• [WHAT NEEDS TO BE DONE]:
With nothing left out, repeat every entry exactly.

[Extracted data entries]
-*-

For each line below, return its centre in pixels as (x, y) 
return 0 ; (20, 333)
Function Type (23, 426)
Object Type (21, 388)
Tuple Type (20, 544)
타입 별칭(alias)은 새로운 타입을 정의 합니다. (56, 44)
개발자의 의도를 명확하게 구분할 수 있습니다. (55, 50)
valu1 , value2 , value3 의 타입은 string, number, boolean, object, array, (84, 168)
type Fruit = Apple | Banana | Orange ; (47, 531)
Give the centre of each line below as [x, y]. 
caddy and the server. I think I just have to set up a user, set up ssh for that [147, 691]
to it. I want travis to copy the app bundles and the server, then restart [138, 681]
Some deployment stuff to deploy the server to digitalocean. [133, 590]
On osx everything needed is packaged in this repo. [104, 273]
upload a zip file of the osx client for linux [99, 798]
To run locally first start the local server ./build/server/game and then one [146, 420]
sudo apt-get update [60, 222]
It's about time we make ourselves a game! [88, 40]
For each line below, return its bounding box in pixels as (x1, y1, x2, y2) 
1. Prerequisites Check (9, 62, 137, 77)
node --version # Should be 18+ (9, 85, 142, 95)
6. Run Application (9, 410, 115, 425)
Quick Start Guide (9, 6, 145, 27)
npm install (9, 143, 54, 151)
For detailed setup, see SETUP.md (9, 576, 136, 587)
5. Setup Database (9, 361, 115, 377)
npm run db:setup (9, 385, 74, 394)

-*-

• [WRITTEN RESPONSE]:
For each line below, return its centre in pixels as (x, y) 
return 0 ; (20, 333)
Function Type (23, 426)
Object Type (21, 388)
Tuple Type (20, 544)
타입 별칭(alias)은 새로운 타입을 정의 합니다. (56, 44)
개발자의 의도를 명확하게 구분할 수 있습니다. (55, 50)
valu1 , value2 , value3 의 타입은 string, number, boolean, object, array, (84, 168)
type Fruit = Apple | Banana | Orange ; (47, 531)
Give the centre of each line below as [x, y]. 
caddy and the server. I think I just have to set up a user, set up ssh for that [147, 691]
to it. I want travis to copy the app bundles and the server, then restart [138, 681]
Some deployment stuff to deploy the server to digitalocean. [133, 590]
On osx everything needed is packaged in this repo. [104, 273]
upload a zip file of the osx client for linux [99, 798]
To run locally first start the local server ./build/server/game and then one [146, 420]
sudo apt-get update [60, 222]
It's about time we make ourselves a game! [88, 40]
For each line below, return its bounding box in pixels as (x1, y1, x2, y2) 
1. Prerequisites Check (9, 62, 137, 77)
node --version # Should be 18+ (9, 85, 142, 95)
6. Run Application (9, 410, 115, 425)
Quick Start Guide (9, 6, 145, 27)
npm install (9, 143, 54, 151)
For detailed setup, see SETUP.md (9, 576, 136, 587)
5. Setup Database (9, 361, 115, 377)
npm run db:setup (9, 385, 74, 394)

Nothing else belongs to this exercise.